Word for word, the data below must be repeated in full; no picture is to be included.

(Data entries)
----
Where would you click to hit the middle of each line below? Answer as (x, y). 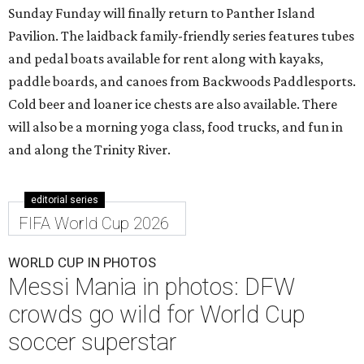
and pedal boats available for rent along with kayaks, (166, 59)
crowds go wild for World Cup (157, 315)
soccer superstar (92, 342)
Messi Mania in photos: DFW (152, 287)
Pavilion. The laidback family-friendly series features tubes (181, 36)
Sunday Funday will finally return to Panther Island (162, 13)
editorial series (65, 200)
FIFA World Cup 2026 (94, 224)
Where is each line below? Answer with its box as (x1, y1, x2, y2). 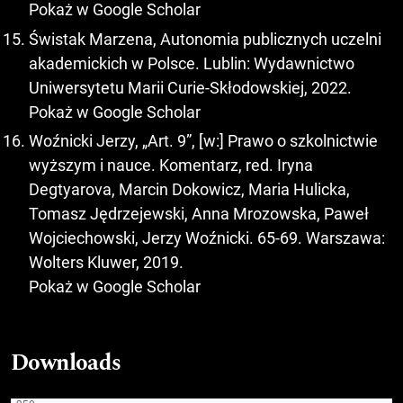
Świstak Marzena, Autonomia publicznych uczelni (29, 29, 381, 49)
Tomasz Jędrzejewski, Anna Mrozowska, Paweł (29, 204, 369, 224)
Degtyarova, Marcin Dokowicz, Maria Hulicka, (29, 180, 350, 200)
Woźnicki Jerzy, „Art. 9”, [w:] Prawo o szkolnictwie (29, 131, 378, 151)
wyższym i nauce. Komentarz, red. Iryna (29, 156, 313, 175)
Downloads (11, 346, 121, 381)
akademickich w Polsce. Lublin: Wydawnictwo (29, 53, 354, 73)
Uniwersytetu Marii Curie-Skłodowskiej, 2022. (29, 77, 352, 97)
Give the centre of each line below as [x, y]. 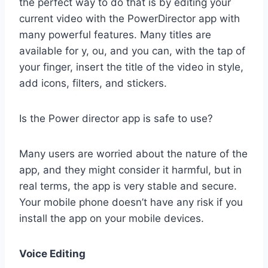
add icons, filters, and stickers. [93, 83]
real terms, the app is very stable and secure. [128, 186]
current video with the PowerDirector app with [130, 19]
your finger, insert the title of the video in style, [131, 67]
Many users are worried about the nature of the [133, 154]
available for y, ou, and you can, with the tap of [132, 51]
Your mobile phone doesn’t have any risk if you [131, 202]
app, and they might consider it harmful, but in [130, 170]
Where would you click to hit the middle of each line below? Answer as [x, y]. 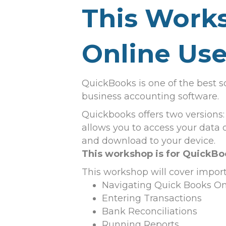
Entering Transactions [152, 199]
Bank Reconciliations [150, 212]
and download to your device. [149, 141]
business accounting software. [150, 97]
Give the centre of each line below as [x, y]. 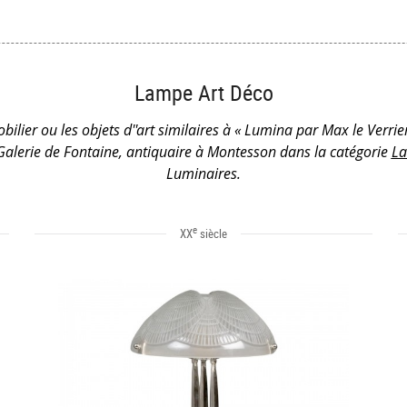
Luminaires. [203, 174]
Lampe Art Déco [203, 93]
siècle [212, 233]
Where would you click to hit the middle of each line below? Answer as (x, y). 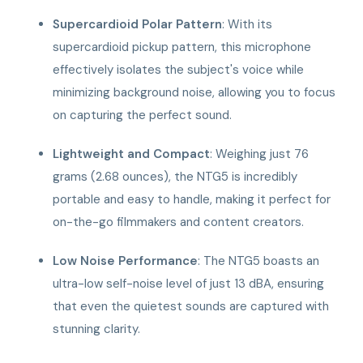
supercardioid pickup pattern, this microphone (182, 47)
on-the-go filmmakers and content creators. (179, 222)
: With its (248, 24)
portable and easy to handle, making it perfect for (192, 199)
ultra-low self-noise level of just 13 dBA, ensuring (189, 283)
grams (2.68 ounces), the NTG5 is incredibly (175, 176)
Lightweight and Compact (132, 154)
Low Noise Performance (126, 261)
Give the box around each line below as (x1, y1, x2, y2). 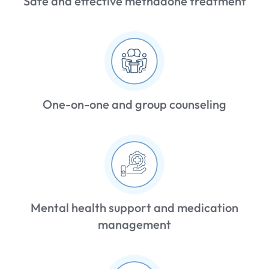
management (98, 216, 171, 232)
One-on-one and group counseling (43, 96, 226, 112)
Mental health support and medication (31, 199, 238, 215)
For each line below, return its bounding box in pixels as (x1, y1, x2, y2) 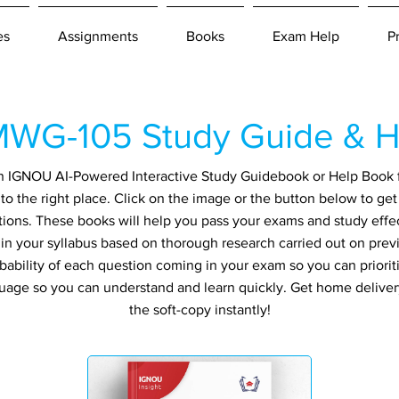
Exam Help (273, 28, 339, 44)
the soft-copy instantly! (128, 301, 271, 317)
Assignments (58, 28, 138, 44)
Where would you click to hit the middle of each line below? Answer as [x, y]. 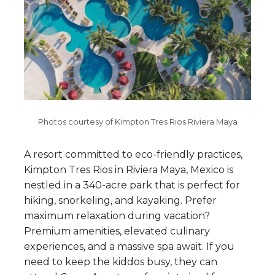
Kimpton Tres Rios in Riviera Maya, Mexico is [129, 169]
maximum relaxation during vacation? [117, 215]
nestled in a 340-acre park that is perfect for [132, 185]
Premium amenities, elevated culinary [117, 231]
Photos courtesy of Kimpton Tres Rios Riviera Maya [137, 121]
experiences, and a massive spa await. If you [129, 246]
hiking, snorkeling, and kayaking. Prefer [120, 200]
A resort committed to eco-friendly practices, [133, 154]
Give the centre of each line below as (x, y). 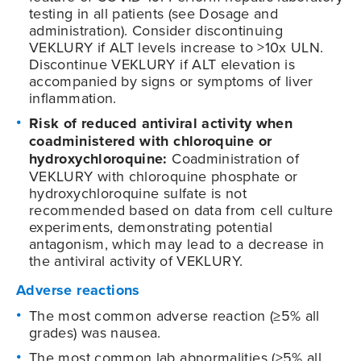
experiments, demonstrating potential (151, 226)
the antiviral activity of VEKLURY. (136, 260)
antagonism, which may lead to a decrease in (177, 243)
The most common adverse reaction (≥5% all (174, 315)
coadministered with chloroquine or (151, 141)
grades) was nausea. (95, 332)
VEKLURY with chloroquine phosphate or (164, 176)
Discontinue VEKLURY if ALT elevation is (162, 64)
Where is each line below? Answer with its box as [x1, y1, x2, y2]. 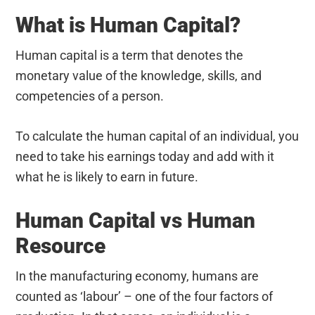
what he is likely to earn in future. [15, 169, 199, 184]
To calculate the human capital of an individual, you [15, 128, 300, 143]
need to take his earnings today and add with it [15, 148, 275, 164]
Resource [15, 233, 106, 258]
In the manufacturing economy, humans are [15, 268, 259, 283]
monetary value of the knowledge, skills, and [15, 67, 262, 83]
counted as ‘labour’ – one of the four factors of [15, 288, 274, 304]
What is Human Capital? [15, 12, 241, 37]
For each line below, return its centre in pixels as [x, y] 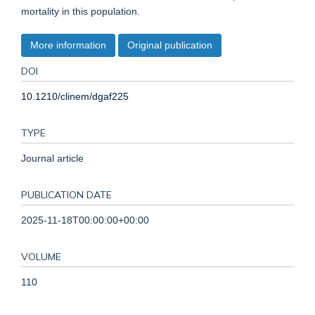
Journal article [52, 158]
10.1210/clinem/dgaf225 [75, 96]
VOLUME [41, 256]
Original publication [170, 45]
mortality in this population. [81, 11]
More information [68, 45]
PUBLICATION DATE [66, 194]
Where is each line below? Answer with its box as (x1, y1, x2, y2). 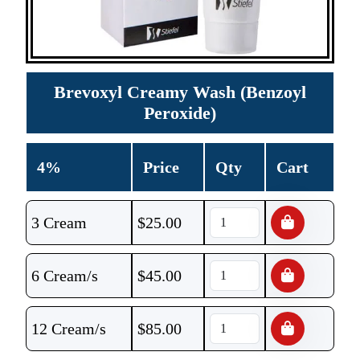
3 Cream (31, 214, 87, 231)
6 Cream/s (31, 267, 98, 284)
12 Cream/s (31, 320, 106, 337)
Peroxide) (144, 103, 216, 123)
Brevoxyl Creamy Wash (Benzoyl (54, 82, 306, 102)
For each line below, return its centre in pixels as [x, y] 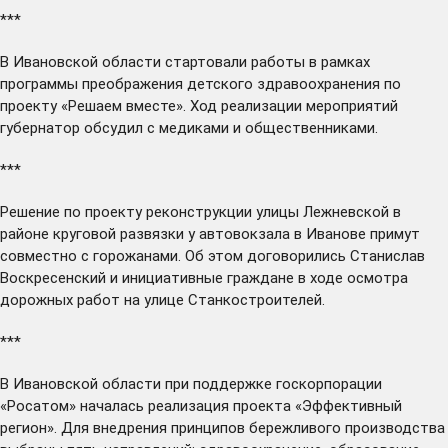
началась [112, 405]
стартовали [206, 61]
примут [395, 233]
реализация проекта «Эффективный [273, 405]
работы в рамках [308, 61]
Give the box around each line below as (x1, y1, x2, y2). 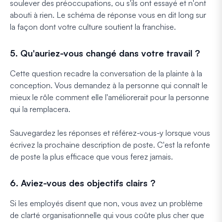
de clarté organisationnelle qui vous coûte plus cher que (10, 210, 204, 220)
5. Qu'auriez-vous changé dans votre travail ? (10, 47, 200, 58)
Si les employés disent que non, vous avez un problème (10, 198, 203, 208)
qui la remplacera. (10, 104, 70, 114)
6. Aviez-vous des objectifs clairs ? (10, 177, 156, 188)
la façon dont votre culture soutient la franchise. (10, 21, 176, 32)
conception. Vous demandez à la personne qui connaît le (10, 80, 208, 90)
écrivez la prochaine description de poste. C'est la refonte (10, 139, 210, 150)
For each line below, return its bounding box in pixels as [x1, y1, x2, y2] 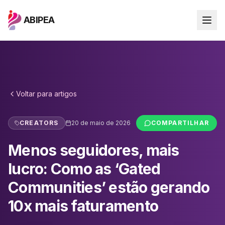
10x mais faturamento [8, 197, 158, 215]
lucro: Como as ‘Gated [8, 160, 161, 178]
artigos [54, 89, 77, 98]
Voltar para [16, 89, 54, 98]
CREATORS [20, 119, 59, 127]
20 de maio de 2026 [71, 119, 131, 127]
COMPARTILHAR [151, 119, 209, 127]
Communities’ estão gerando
----
**Task output**
Where would you click to hit the middle of each line below? Answer as (x, y). 
and pedal boats available for rent along with kayaks, (166, 59)
crowds go wild for World Cup (157, 315)
soccer superstar (92, 342)
Messi Mania in photos: DFW (152, 287)
Pavilion. The laidback family-friendly series features tubes (181, 36)
Sunday Funday will finally return to Panther Island (162, 13)
editorial series (65, 200)
FIFA World Cup 2026 (94, 224)
Where is each line below? Answer with its box as (x1, y1, x2, y2). 
Świstak Marzena, Autonomia publicznych uczelni (29, 29, 381, 49)
Tomasz Jędrzejewski, Anna Mrozowska, Paweł (29, 204, 369, 224)
Degtyarova, Marcin Dokowicz, Maria Hulicka, (29, 180, 350, 200)
Woźnicki Jerzy, „Art. 9”, [w:] Prawo o szkolnictwie (29, 131, 378, 151)
wyższym i nauce. Komentarz, red. Iryna (29, 156, 313, 175)
Downloads (11, 346, 121, 381)
akademickich w Polsce. Lublin: Wydawnictwo (29, 53, 354, 73)
Uniwersytetu Marii Curie-Skłodowskiej, 2022. (29, 77, 352, 97)
Give the centre of each line below as [x, y]. 
add icons, filters, and stickers. [93, 83]
real terms, the app is very stable and secure. [128, 186]
current video with the PowerDirector app with [130, 19]
your finger, insert the title of the video in style, [131, 67]
Many users are worried about the nature of the [133, 154]
available for y, ou, and you can, with the tap of [132, 51]
Your mobile phone doesn’t have any risk if you [131, 202]
app, and they might consider it harmful, but in [130, 170]
Where would you click to hit the middle of each line below? Answer as [x, y]. 
Entering Transactions [152, 199]
Bank Reconciliations [150, 212]
and download to your device. [149, 141]
business accounting software. [150, 97]
Give the centre of each line below as [x, y]. 
Luminaires. [203, 174]
Lampe Art Déco [203, 93]
siècle [212, 233]
Where would you click to hit the middle of each line below? Answer as (x, y). 
supercardioid pickup pattern, this microphone (182, 47)
on-the-go filmmakers and content creators. (179, 222)
: With its (248, 24)
portable and easy to handle, making it perfect for (192, 199)
ultra-low self-noise level of just 13 dBA, ensuring (189, 283)
grams (2.68 ounces), the NTG5 is incredibly (175, 176)
Lightweight and Compact (132, 154)
Low Noise Performance (126, 261)
Give the box around each line below as (x1, y1, x2, y2). 
management (98, 216, 171, 232)
One-on-one and group counseling (43, 96, 226, 112)
Mental health support and medication (31, 199, 238, 215)
For each line below, return its bounding box in pixels as (x1, y1, x2, y2) 
Exam Help (273, 28, 339, 44)
the soft-copy instantly! (128, 301, 271, 317)
Assignments (58, 28, 138, 44)
Where would you click to hit the middle of each line below? Answer as [x, y]. 
Kimpton Tres Rios in Riviera Maya, Mexico is [129, 169]
maximum relaxation during vacation? [117, 215]
nestled in a 340-acre park that is perfect for [132, 185]
Premium amenities, elevated culinary [117, 231]
Photos courtesy of Kimpton Tres Rios Riviera Maya [137, 121]
experiences, and a massive spa await. If you [129, 246]
hiking, snorkeling, and kayaking. Prefer [120, 200]
A resort committed to eco-friendly practices, [133, 154]
Give the centre of each line below as (x, y). 
experiments, demonstrating potential (151, 226)
the antiviral activity of VEKLURY. (136, 260)
antagonism, which may lead to a decrease in (177, 243)
The most common adverse reaction (≥5% all (174, 315)
coadministered with chloroquine or (151, 141)
grades) was nausea. (95, 332)
VEKLURY with chloroquine phosphate or (164, 176)
Discontinue VEKLURY if ALT elevation is (162, 64)
Where is each line below? Answer with its box as [x1, y1, x2, y2]. 
what he is likely to earn in future. [15, 169, 199, 184]
To calculate the human capital of an individual, you [15, 128, 300, 143]
need to take his earnings today and add with it [15, 148, 275, 164]
Resource [15, 233, 106, 258]
In the manufacturing economy, humans are [15, 268, 259, 283]
monetary value of the knowledge, skills, and [15, 67, 262, 83]
counted as ‘labour’ – one of the four factors of [15, 288, 274, 304]
What is Human Capital? [15, 12, 241, 37]
For each line below, return its centre in pixels as [x, y] 
Journal article [52, 158]
10.1210/clinem/dgaf225 [75, 96]
VOLUME [41, 256]
Original publication [170, 45]
mortality in this population. [81, 11]
More information [68, 45]
PUBLICATION DATE [66, 194]
Where is each line below? Answer with its box as (x1, y1, x2, y2). 
3 Cream (31, 214, 87, 231)
6 Cream/s (31, 267, 98, 284)
12 Cream/s (31, 320, 106, 337)
Peroxide) (144, 103, 216, 123)
Brevoxyl Creamy Wash (Benzoyl (54, 82, 306, 102)
For each line below, return its centre in pixels as [x, y] 
началась [112, 405]
стартовали [206, 61]
примут [395, 233]
реализация проекта «Эффективный [273, 405]
работы в рамках [308, 61]
Give the box around each line below as (x1, y1, x2, y2). 
de clarté organisationnelle qui vous coûte plus cher que (10, 210, 204, 220)
5. Qu'auriez-vous changé dans votre travail ? (10, 47, 200, 58)
Si les employés disent que non, vous avez un problème (10, 198, 203, 208)
qui la remplacera. (10, 104, 70, 114)
6. Aviez-vous des objectifs clairs ? (10, 177, 156, 188)
la façon dont votre culture soutient la franchise. (10, 21, 176, 32)
conception. Vous demandez à la personne qui connaît le (10, 80, 208, 90)
écrivez la prochaine description de poste. C'est la refonte (10, 139, 210, 150)
For each line below, return its bounding box in pixels as [x1, y1, x2, y2] 
10x mais faturamento [8, 197, 158, 215]
lucro: Como as ‘Gated [8, 160, 161, 178]
artigos [54, 89, 77, 98]
Voltar para [16, 89, 54, 98]
CREATORS [20, 119, 59, 127]
20 de maio de 2026 [71, 119, 131, 127]
COMPARTILHAR [151, 119, 209, 127]
Communities’ estão gerando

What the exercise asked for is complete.